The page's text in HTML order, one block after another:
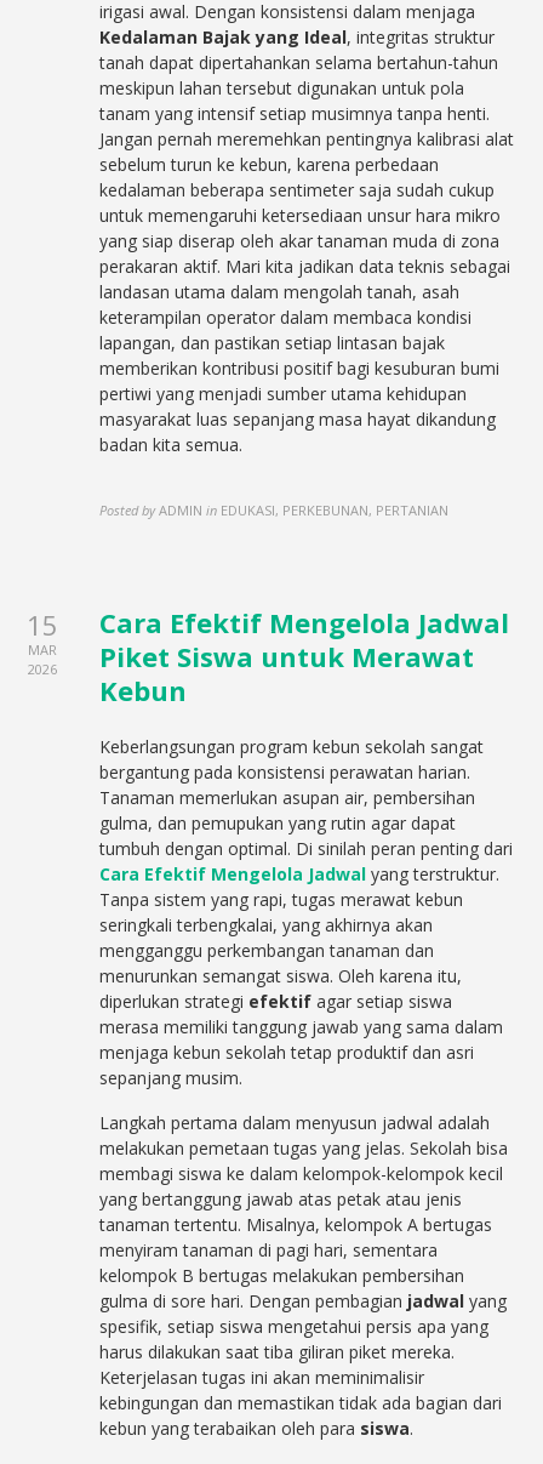
irigasi awal. Dengan konsistensi dalam menjaga
Kedalaman Bajak yang Ideal, integritas struktur
tanah dapat dipertahankan selama bertahun-tahun
meskipun lahan tersebut digunakan untuk pola
tanam yang intensif setiap musimnya tanpa henti.
Jangan pernah meremehkan pentingnya kalibrasi alat
sebelum turun ke kebun, karena perbedaan
kedalaman beberapa sentimeter saja sudah cukup
untuk memengaruhi ketersediaan unsur hara mikro
yang siap diserap oleh akar tanaman muda di zona
perakaran aktif. Mari kita jadikan data teknis sebagai
landasan utama dalam mengolah tanah, asah
keterampilan operator dalam membaca kondisi
lapangan, dan pastikan setiap lintasan bajak
memberikan kontribusi positif bagi kesuburan bumi
pertiwi yang menjadi sumber utama kehidupan
masyarakat luas sepanjang masa hayat dikandung
badan kita semua.
Posted by ADMIN in EDUKASI, PERKEBUNAN, PERTANIAN
15
MAR
2026
Cara Efektif Mengelola Jadwal
Piket Siswa untuk Merawat
Kebun
Keberlangsungan program kebun sekolah sangat
bergantung pada konsistensi perawatan harian.
Tanaman memerlukan asupan air, pembersihan
gulma, dan pemupukan yang rutin agar dapat
tumbuh dengan optimal. Di sinilah peran penting dari
Cara Efektif Mengelola Jadwal yang terstruktur.
Tanpa sistem yang rapi, tugas merawat kebun
seringkali terbengkalai, yang akhirnya akan
mengganggu perkembangan tanaman dan
menurunkan semangat siswa. Oleh karena itu,
diperlukan strategi efektif agar setiap siswa
merasa memiliki tanggung jawab yang sama dalam
menjaga kebun sekolah tetap produktif dan asri
sepanjang musim.
Langkah pertama dalam menyusun jadwal adalah
melakukan pemetaan tugas yang jelas. Sekolah bisa
membagi siswa ke dalam kelompok-kelompok kecil
yang bertanggung jawab atas petak atau jenis
tanaman tertentu. Misalnya, kelompok A bertugas
menyiram tanaman di pagi hari, sementara
kelompok B bertugas melakukan pembersihan
gulma di sore hari. Dengan pembagian jadwal yang
spesifik, setiap siswa mengetahui persis apa yang
harus dilakukan saat tiba giliran piket mereka.
Keterjelasan tugas ini akan meminimalisir
kebingungan dan memastikan tidak ada bagian dari
kebun yang terabaikan oleh para siswa.
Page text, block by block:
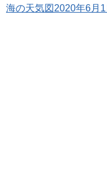
海の天気図2020年6月1
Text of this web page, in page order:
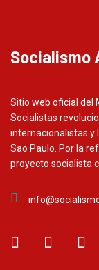
Socialismo
Sitio web oficial del
Socialistas
internacionalistas y
Sao Paulo. Por la
proyecto socialista
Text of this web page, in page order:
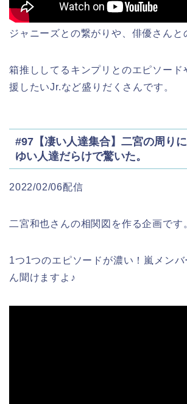
ジャニーズとの繋がりや、俳優さんと
箱推ししてるキンプリとのエピソード
援したいJr.など盛りだくさんです。
#97【凄い人達集合】二宮の周り
ゆい人達だらけで驚いた。
2022/02/06配信
二宮和也さんの相関図を作る企画です
1つ1つのエピソードが濃い！嵐メンバ
ん聞けますよ♪
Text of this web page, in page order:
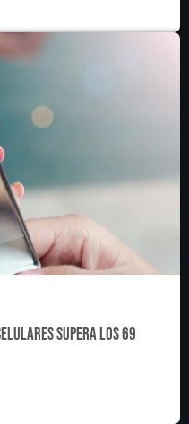
supera los 69
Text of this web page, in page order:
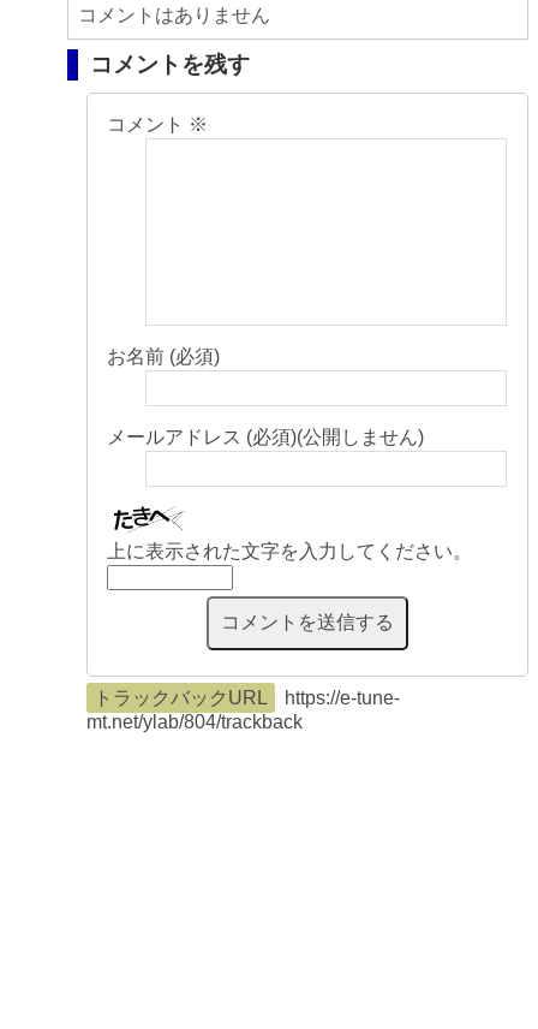
コメントはありません
コメントを残す
コメント ※
お名前 (必須)
メールアドレス (必須)(公開しません)
上に表示された文字を入力してください。
トラックバックURL
https://e-tune-
mt.net/ylab/804/trackback
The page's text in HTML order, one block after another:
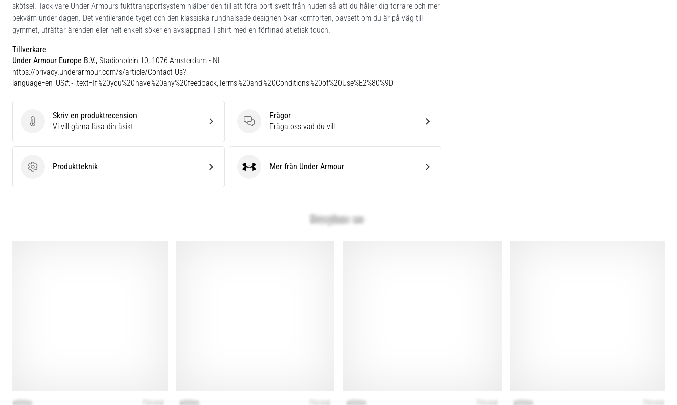
skötsel. Tack vare Under Armours fukttransportsystem hjälper den till att föra bort svett från huden så att du håller dig torrare och mer
bekväm under dagen. Det ventilerande tyget och den klassiska rundhalsade designen ökar komforten, oavsett om du är på väg till
gymmet, uträttar ärenden eller helt enkelt söker en avslappnad T-shirt med en förfinad atletisk touch.
Tillverkare
Under Armour Europe B.V., Stadionplein 10, 1076 Amsterdam - NL
https://privacy.underarmour.com/s/article/Contact-Us?
language=en_US#:~:text=If%20you%20have%20any%20feedback,Terms%20and%20Conditions%20of%20Use%E2%80%9D
Skriv en produktrecension
Skriv en produktrecension
Vi vill gärna läsa din åsikt
Frågor
Frågor
Fråga oss vad du vill
ProduktteknikProduktteknik Under ArmourMer från Under Armour
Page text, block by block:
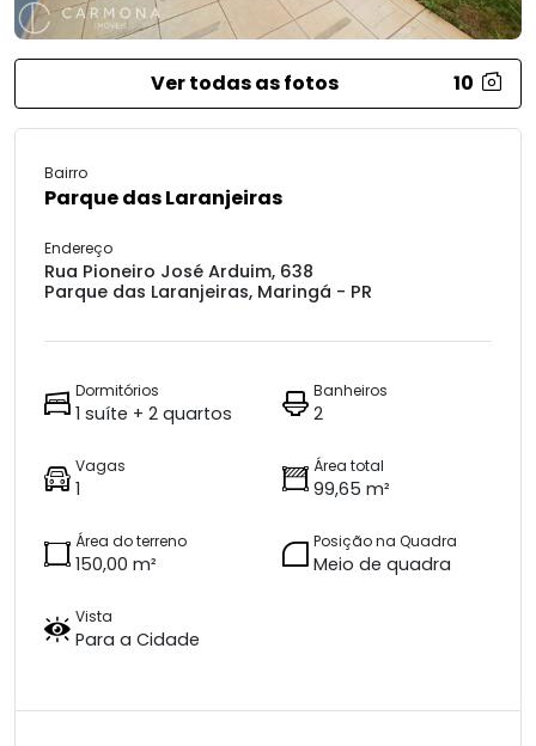
Ver todas as fotos 10
Bairro
Parque das Laranjeiras
Endereço
Rua Pioneiro José Arduim, 638
Parque das Laranjeiras, Maringá - PR
Dormitórios
1 suíte + 2 quartos
Banheiros
2
Vagas
1
Área total
99,65 m²
Área do terreno
150,00 m²
Posição na Quadra
Meio de quadra
Vista
Para a Cidade
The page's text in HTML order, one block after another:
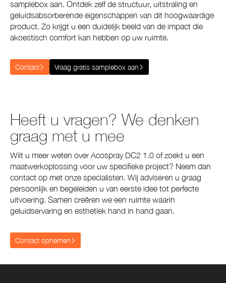
samplebox aan. Ontdek zelf de structuur, uitstraling en
geluidsabsorberende eigenschappen van dit hoogwaardige
product. Zo krijgt u een duidelijk beeld van de impact die
akoestisch comfort kan hebben op uw ruimte.
Contact Vraag gratis samplebox aan
Heeft u vragen? We denken
graag met u mee
Wilt u meer weten over Acospray DC2 1.0 of zoekt u een
maatwerkoplossing voor uw specifieke project? Neem dan
contact op met onze specialisten. Wij adviseren u graag
persoonlijk en begeleiden u van eerste idee tot perfecte
uitvoering. Samen creëren we een ruimte waarin
geluidservaring en esthetiek hand in hand gaan.
Contact opnemen
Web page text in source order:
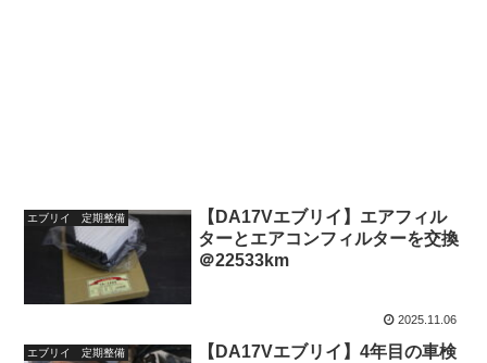
エブリイ 定期整備
【DA17Vエブリイ】エアフィル
ターとエアコンフィルターを交換
＠22533km
2025.11.06
エブリイ 定期整備
【DA17Vエブリイ】4年目の車検
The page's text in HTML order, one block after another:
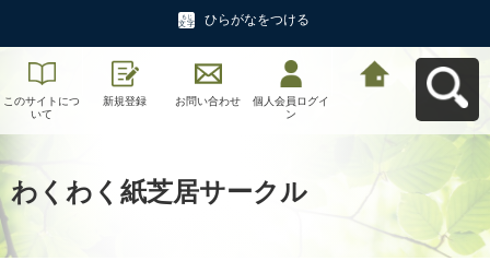
ひらがなをつける
このサイトにつ
いて
新規登録 お問い合わせ
個人会員ログイ
ン
わくわく紙芝居サークル
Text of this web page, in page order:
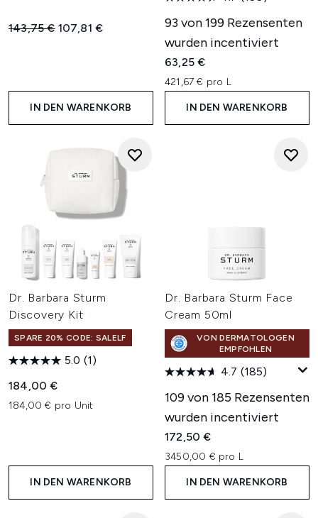
Unverbindliche Preisempfehlung:
143,75 € Aktueller Preis:
107,81 €
IN DEN WARENKORB
93 von 199 Rezensenten
wurden incentiviert
63,25 €
421,67 € pro L
IN DEN WARENKORB
Dr. Barbara Sturm
Discovery Kit
SPARE 20% CODE: SALELF
5.0 (1)
184,00 €
184,00 € pro Unit
IN DEN WARENKORB
Dr. Barbara Sturm Face
Cream 50ml
VON DERMATOLOGEN
EMPFOHLEN
4.7 (185)
109 von 185 Rezensenten
wurden incentiviert
172,50 €
3450,00 € pro L
IN DEN WARENKORB
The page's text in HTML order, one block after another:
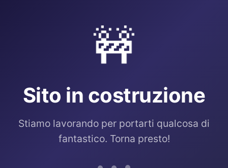
🚧
Sito in costruzione
Stiamo lavorando per portarti qualcosa di
fantastico. Torna presto!
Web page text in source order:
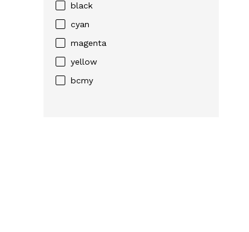
black
cyan
magenta
yellow
bcmy
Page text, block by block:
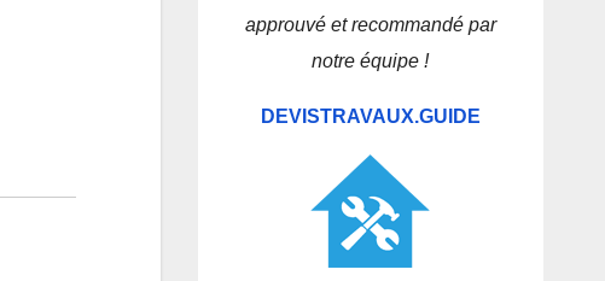
approuvé et recommandé par
notre équipe !
DEVISTRAVAUX.GUIDE
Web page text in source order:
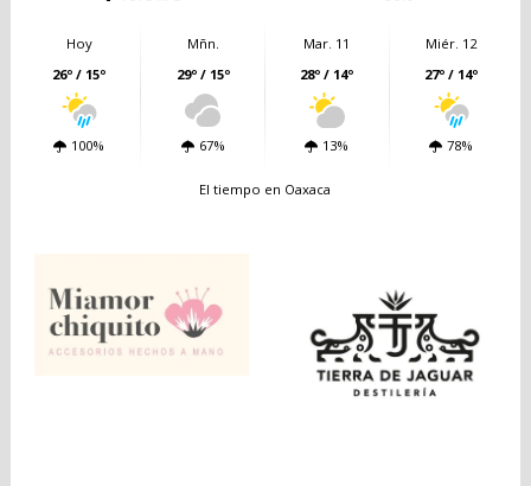
Hoy
26º / 15º
100%
Mñn.
29º / 15º
67%
Mar. 11
28º / 14º
13%
Miér. 12
27º / 14º
78%
El tiempo en Oaxaca
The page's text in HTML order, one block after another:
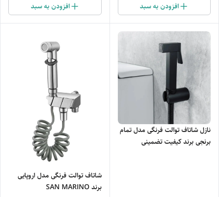
افزودن به سبد افزودن به سبد
نازل شاتاف توالت فرنگی مدل تمام
برنجی برند کیفیت تضمینی
شاتاف توالت فرنگی مدل اروپایی
برند SAN MARINO
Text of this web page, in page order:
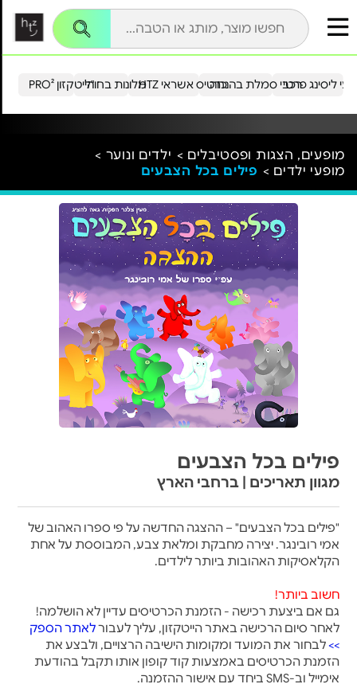
הייטקזון PRO²מלונות בחו"ל כרטיס אשראי HTZ ליסינג פרטירכבי סמלת בהנחה
מופעים, הצגות ופסטיבלים > ילדים ונוער >
מופעי ילדים > פילים בכל הצבעים
פילים בכל הצבעים
מגוון תאריכים | ברחבי הארץ
"פילים בכל הצבעים" – ההצגה החדשה על פי ספרו האהוב של
אמי רובינגר. יצירה מחבקת ומלאת צבע, המבוססת על אחת
הקלאסיקות האהובות ביותר לילדים.
חשוב ביותר!
גם אם ביצעת רכישה - הזמנת הכרטיסים עדיין לא הושלמה!
לאחר סיום הרכישה באתר הייטקזון, עליך לעבורלאתר הספק
>>לבחור את המועד ומקומות הישיבה הרצויים, ולבצע את
הזמנת הכרטיסים באמצעות קוד קופון אותו תקבל בהודעת
אימייל וב-SMS ביחד עם אישור ההזמנה.
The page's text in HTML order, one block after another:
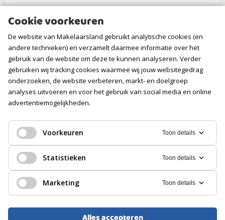
Verstuur mijn aanvraag
Wij gaan zorgvuldig om met jouw gegevens. Meer
informatie vind je in onze
Cookie voorkeuren
De website van Makelaarsland gebruikt analytische cookies (en
andere technieken) en verzamelt daarmee informatie over het
gebruik van de website om deze te kunnen analyseren. Verder
gebruiken wij tracking cookies waarmee wij jouw websitegedrag
onderzoeken, de website verbeteren, markt- en doelgroep
analyses uitvoeren en voor het gebruik van social media en online
advertentiemogelijkheden.
Voorkeuren Toon details
Statistieken Toon details
Marketing Toon details
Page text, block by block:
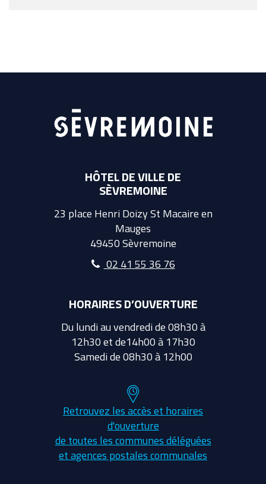
HÔTEL DE VILLE DE
SÈVREMOINE
23 place Henri Doizy St Macaire en
Mauges
49450 Sèvremoine
02 41 55 36 76
HORAIRES D’OUVERTURE
Du lundi au vendredi de 08h30 à
12h30 et de14h00 à 17h30
Samedi de 08h30 à 12h00
Retrouvez les accès et horaires
d'ouverture
de toutes les communes déléguées
et agences postales communales
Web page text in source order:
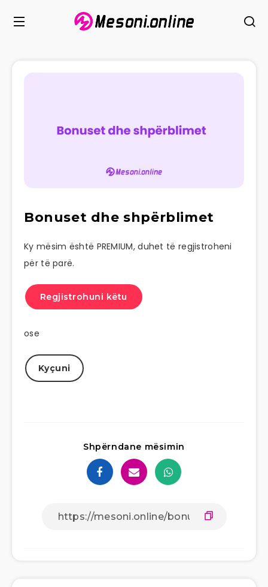
Bonuset dhe shpërblimet
Ky mësim është PREMIUM, duhet të regjistroheni
për të parë.
Regjistrohuni këtu
ose
Kyçuni
Shpërndane mësimin
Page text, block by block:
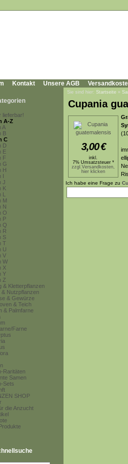
Kontakt Unsere AGB
lieferbar!
A-Z
A
B
C
D
E
F
G
H
I
J
K
L
M
N
O
P
Q
R
S
T
U
V
W
X
Y
Z
& Kletterpflanzen
& Nutzpflanzen
& Gewürze
& Teich
& Palmfarne
Farne
Raritäten
Samen
Sets
SHOP
die Anzucht
Sie sind hier: Startseite »
Cupania
3,00€
inkl.
7% Umsatzsteuer *
zzgl.Versandkosten,
hier klicken
Ich habe eine Frage zu
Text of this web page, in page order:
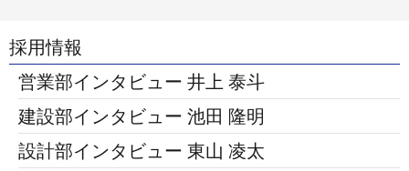
採用情報
営業部インタビュー 井上 泰斗
建設部インタビュー 池田 隆明
設計部インタビュー 東山 凌太

Task statement. Show each line of the material where the word "gaan" occurs.

Answer section.
geluidservaring en esthetiek hand in hand gaan.
Wij gaan zorgvuldig om met jouw gegevens. Meer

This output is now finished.